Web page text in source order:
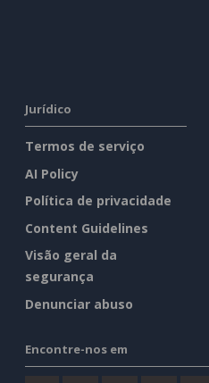
Jurídico
Termos de serviço
AI Policy
Política de privacidade
Content Guidelines
Visão geral da
segurança
Denunciar abuso
Encontre-nos em
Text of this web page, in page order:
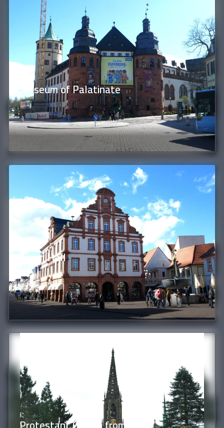
Museum of Palatinate
Town Hall
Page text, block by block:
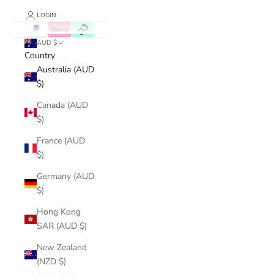
LOGIN
AUD $
Country
Australia (AUD
$)
Canada (AUD
$)
France (AUD
$)
Germany (AUD
$)
Hong Kong
SAR (AUD $)
New Zealand
(NZD $)

——

-- REQUIRED WORK --
Where a record holds a picture, skip the picture and copy everything else exactly.

-- RESULT --
Web page text in source order:
Jurídico
Termos de serviço
AI Policy
Política de privacidade
Content Guidelines
Visão geral da
segurança
Denunciar abuso
Encontre-nos em
Text of this web page, in page order:
Museum of Palatinate
Town Hall
Page text, block by block:
LOGIN
AUD $
Country
Australia (AUD
$)
Canada (AUD
$)
France (AUD
$)
Germany (AUD
$)
Hong Kong
SAR (AUD $)
New Zealand
(NZD $)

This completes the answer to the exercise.